» PROBLEM DETAILS: Exactly and only the lines below from the one containing "Where is each" down to the one containing "Index, cleaned to" are wanted, both included; please exclude every picture.

************

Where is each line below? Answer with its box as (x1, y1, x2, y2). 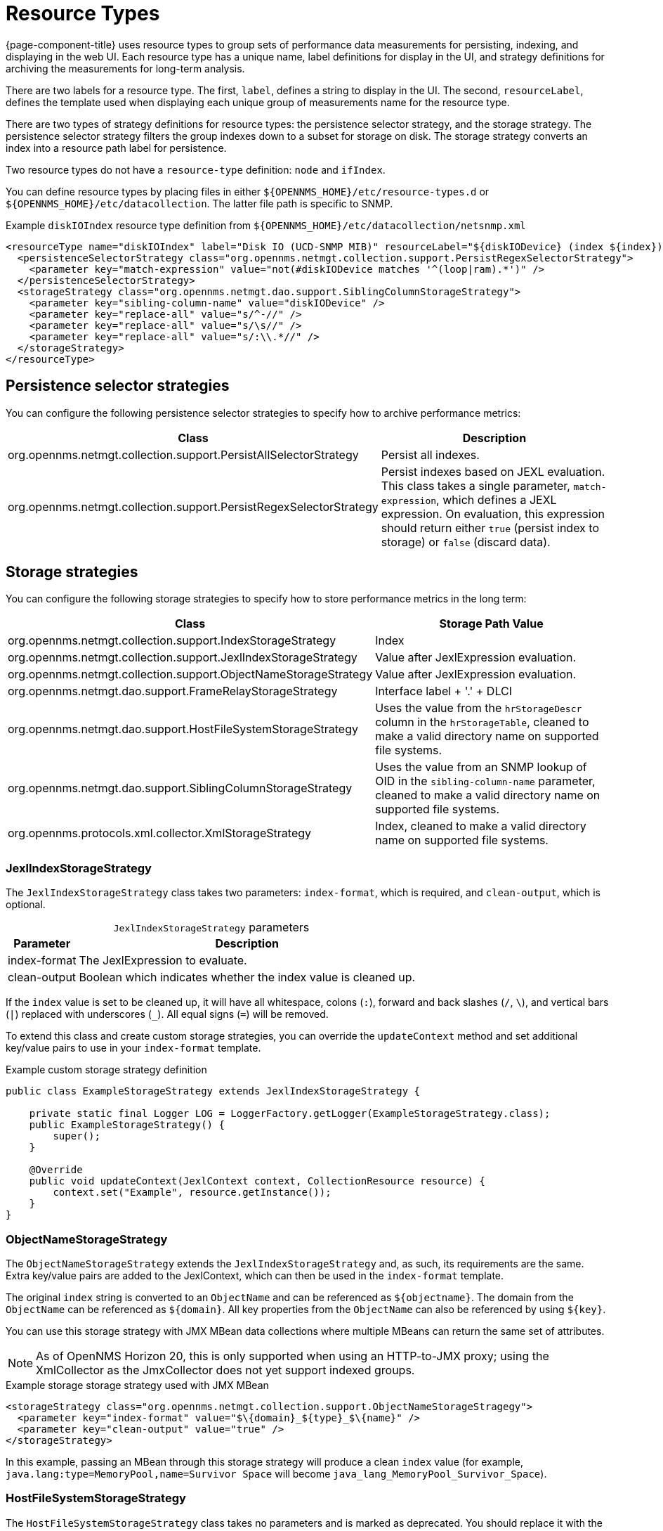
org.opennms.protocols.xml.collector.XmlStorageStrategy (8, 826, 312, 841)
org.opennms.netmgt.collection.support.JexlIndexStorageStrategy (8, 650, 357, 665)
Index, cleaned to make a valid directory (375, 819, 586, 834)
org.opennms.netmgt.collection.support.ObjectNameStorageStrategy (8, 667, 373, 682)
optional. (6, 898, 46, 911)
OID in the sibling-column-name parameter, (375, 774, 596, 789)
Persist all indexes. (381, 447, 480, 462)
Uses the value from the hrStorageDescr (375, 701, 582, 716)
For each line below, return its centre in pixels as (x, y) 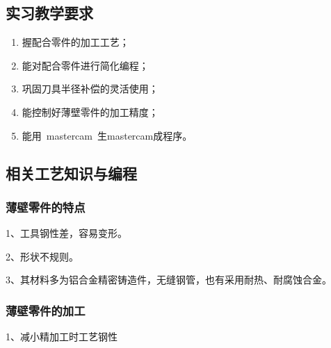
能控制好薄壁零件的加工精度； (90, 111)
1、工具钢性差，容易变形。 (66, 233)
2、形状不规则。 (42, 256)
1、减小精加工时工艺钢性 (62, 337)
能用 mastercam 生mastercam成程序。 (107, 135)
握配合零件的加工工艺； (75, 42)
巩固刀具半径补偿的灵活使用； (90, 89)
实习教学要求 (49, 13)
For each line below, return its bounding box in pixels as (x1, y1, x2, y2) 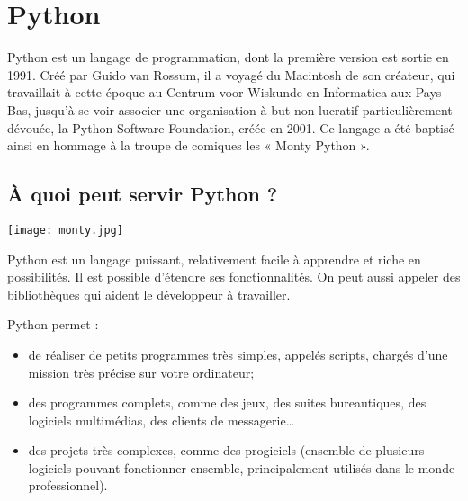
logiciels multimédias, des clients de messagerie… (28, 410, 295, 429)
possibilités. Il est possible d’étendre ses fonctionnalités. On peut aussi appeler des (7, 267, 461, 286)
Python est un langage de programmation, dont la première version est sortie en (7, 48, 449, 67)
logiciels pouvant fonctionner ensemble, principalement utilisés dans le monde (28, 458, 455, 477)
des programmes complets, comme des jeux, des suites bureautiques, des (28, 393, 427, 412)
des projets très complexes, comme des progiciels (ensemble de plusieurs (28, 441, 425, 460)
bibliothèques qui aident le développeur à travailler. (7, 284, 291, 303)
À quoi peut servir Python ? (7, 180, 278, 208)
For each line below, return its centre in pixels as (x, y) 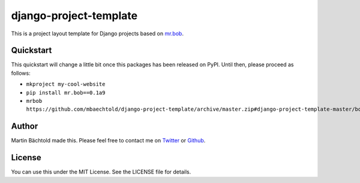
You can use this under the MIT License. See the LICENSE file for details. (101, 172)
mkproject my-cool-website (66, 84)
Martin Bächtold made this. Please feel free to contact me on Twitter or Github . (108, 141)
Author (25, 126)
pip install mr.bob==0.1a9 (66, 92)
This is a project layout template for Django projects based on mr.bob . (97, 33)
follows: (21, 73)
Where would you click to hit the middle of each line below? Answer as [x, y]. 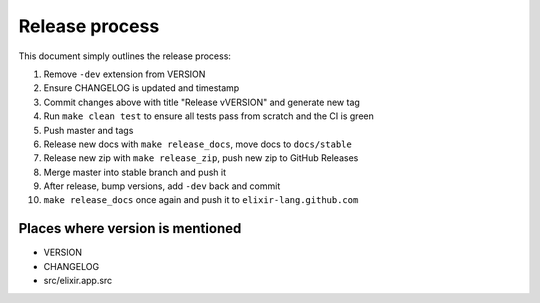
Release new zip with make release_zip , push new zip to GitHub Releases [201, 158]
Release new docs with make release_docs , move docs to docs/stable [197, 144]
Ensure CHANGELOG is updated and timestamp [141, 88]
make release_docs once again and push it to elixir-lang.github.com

************

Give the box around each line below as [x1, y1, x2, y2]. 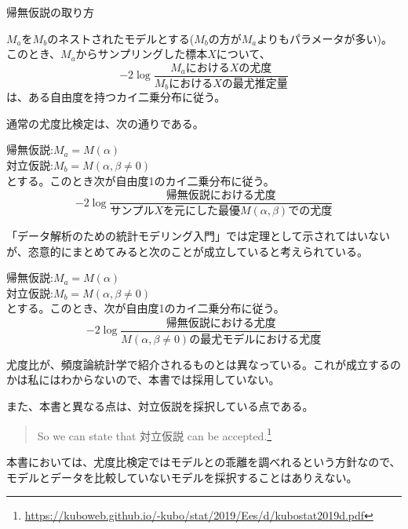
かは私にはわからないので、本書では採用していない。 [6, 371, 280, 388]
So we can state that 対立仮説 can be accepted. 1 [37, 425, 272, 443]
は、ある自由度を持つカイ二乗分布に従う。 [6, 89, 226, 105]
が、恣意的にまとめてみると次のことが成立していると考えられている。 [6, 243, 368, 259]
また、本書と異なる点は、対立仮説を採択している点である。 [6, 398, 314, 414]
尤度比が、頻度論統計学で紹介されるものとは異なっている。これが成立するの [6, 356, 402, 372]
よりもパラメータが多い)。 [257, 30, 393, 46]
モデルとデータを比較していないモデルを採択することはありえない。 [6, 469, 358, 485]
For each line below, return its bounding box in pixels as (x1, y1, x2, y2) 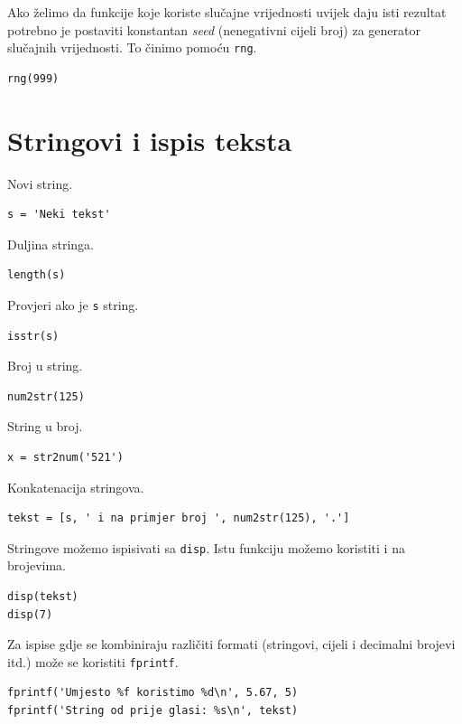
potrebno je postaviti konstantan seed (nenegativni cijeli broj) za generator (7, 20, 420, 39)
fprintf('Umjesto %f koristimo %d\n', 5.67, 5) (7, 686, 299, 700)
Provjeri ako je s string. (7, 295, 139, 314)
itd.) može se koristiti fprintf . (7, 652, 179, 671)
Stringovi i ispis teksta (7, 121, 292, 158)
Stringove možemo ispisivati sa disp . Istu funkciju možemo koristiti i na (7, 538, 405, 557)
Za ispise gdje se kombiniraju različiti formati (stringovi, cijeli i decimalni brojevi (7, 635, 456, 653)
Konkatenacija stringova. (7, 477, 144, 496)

************

» WRITTEN SOLUTION:
Where is each line below? Answer with its box as (x1, y1, x2, y2). 
org.opennms.protocols.xml.collector.XmlStorageStrategy (8, 826, 312, 841)
org.opennms.netmgt.collection.support.JexlIndexStorageStrategy (8, 650, 357, 665)
Index, cleaned to make a valid directory (375, 819, 586, 834)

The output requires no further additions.